The original Guardians knew that only celestial materials could pierce the barrier between worlds.
Such weapons can cut through the veil as easily as a scalpel through skin. "
Next to the daggers sat crystal orbs the size of bowling balls, each one pulsing with enough stored magical energy to make my power-sense feel like it was getting a migraine. Light swirled inside them in hypnotic patterns that would make any fortune teller weep with envy.
"Those crystals are reservoirs of pure magical energy," Adèle continued, her mental voice carrying the weight of centuries. "They were charged during the original binding ritual and have been holding that power in stasis ever since. Think of them as... magical life support systems."
I gave them a wide berth, because I wasn't stupid. "On steroids," I muttered. "I can't believe they're still active after all this time.
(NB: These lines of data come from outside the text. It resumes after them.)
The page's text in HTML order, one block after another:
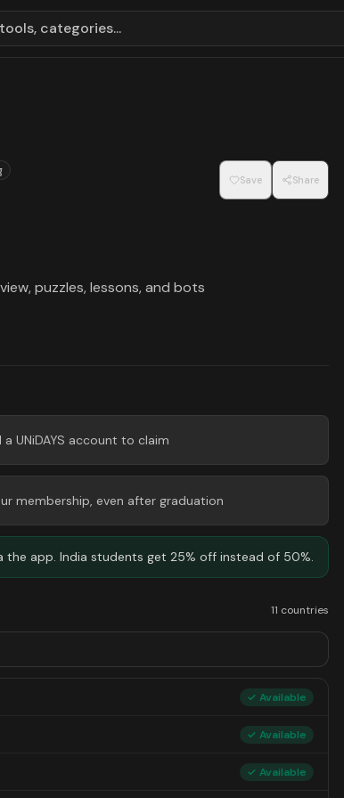
categories...
Save Share
puzzles, lessons, and bots
UNiDAYS account to claim
membership, even after graduation
app. India students get 25% off instead of 50%.
11 countries
✓ Available
✓ Available
✓ Available

Whatever juice they're storing is potent as hell."
"Don't even think about touching them," Dre warned, her voice tight with the kind of concern that came from too much experience with magical accidents. "If they're storing that much concentrated energy, direct contact could fry your system faster than a dropped toaster in a bathtub."
The most disturbing artifacts were the binding chains.
They looked like they'd been forged from metal that had no business existing in our reality—a substance that seemed to devour light rather than reflect it.
The chains radiated a cold that went beyond temperature, chilling something fundamental in my soul that made my bones ache.
"They’re made from shadow-forged iron," Adèle's voice carried a tremor of old fear.
"It’s metal that exists in the spaces between worlds, neither fully in our reality nor completely outside it.
Only such chains could hold a being like the Collector.
The cost of creating them..." Her mental voice trailed off, but I caught the echo of old pain, old sacrifice.
"What kind of cost?" Dani asked, her NICU training making her automatically assess the situation for hidden dangers.
"Blood," Adèle replied simply. "In this case, it was the blood of the Guardian families. Each link was forged with a life freely given. That's why the binding held for so long—it was sealed with the ultimate sacrifice."
Well, that was cheerful as a cancer diagnosis.
I moved to another section of the vault and froze. Stone tablets covered the wall, carved with maps that combined multiple languages and symbol systems like some kind of supernatural GPS system. "These show where the families went after the binding," I called to my sisters.
"This is a diaspora," Adèle confirmed. "After the binding, the surviving Guardians scattered across the region. It seems as if they chose their new homes carefully. Each location was selected for its natural magical properties and defensive advantages."
The maps were incredibly detailed, showing neighborhoods marked with protective sigils. The Bywater, the Marigny (the neighborhood, not the family), and the Garden District were among them. Each location was strategically chosen like pieces on a chessboard.
"The Castellanos went to the Bywater," Adèle guided my reading. "Near the river, where the water's flow would carry away negative energies. The Moreaus settled close to the music venues. Sound has power, and music creates natural barriers against dark entities."